Tech Stack The core implementation is pure Python 3.10+ with PyTorch and Flax/JAX as parallel backends, sharing the same framework-agnostic config layer expressed through frozen Python dataclasses. Model weights are stored in safetensors format on Hugging Face Hub and loaded via the HuggingFace Hub client with PyTorchModelHubMixin for seamless from_pretrained integration. The covariate extension (XReg) adds a scikit-learn-based ridge regression layer that runs on JAX and can fuse with either the torch or flax base model. The build system uses setuptools with uv for environment management, and the package publishes to PyPI with optional dependency extras ([torch], [flax], [xreg]) to keep installs lean.

Code Quality The codebase is well-structured with a clear separation between framework-agnostic configs (frozen dataclasses), backend-specific layer implementations, and the high-level model classes. Unit tests added in April 2026 cover core layer shapes, normalization correctness, config validation, and utility functions using pytest. However, CI only runs a package build step — tests are not executed in CI, leaving test coverage validation to local runs. Code style is enforced with ruff (88-character line limit, 2-space indentation), and the dual-backend structure keeps cross-backend consistency high. Error handling in the inference path is explicit, with checked assertions on batch alignment and compile-before-forecast guards. Type annotations are partial but meaningful on public APIs.

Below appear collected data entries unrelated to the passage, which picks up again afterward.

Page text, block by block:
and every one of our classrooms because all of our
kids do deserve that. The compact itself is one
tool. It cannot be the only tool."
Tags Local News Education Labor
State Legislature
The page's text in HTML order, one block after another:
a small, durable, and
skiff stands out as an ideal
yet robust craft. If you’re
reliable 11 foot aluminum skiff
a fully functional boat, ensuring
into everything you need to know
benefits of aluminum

What Makes It Unique The defining innovation is the application of the decoder-only, patch-based transformer architecture — the same design that powers large language models — to general-purpose time series forecasting at 200M parameter scale, enabling zero-shot transfer to unseen domains without any task-specific training. Unlike traditional forecasting models such as ARIMA or Prophet that require per-series fitting, or specialized deep learning models that demand domain-specific training data, TimesFM generalizes across domains out of the box. The combination of a context window up to 16k steps, a separate continuous quantile head that prevents crossing, and the XReg covariate layer positions it distinctly between pure statistical methods and heavyweight end-to-end deep learning pipelines.

Self-Hosting

TimesFM is released under the Apache License 2.0, one of the most permissive open-source licenses available. You are free to use it commercially, modify the source code, distribute it, and integrate it into proprietary products without any copyleft obligations — you do not need to open-source your downstream application. The one requirement is that you preserve the license and copyright notices in any distribution. The model weights distributed through Hugging Face Hub carry the same Apache 2.0 terms.

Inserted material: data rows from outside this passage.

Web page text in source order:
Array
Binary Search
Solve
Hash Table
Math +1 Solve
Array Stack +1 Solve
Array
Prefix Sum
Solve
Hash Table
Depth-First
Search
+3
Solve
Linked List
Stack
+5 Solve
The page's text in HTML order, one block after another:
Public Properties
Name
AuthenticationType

Running TimesFM yourself requires a Python 3.10+ environment and either PyTorch or JAX installed — the 2.5 model weighs roughly 800 MB on disk and needs approximately 1.5 GB of RAM when running on CPU, or about 1 GB of GPU VRAM. For batch workloads across hundreds of series, a CUDA-capable GPU or a TPU pod substantially reduces wall-clock time. You are responsible for provisioning hardware, managing model version upgrades as new checkpoints are released to Hugging Face, and handling inference scaling yourself. The covariate extension (XReg) adds a JAX dependency even when using the PyTorch base model, which can complicate environment management.

Google offers managed access to the same underlying model through BigQuery ML (SQL interface, no infrastructure), Google Sheets via Connected Sheets (spreadsheet interface), and Vertex AI Model Garden (dockerized REST endpoint). These managed tiers add enterprise SLAs, horizontal scaling, and Google Cloud support — things you give up when self-hosting. The open-source repository explicitly notes it is not an officially supported Google product, so production users relying on the open library should factor in the absence of a guaranteed support channel or formal SLA.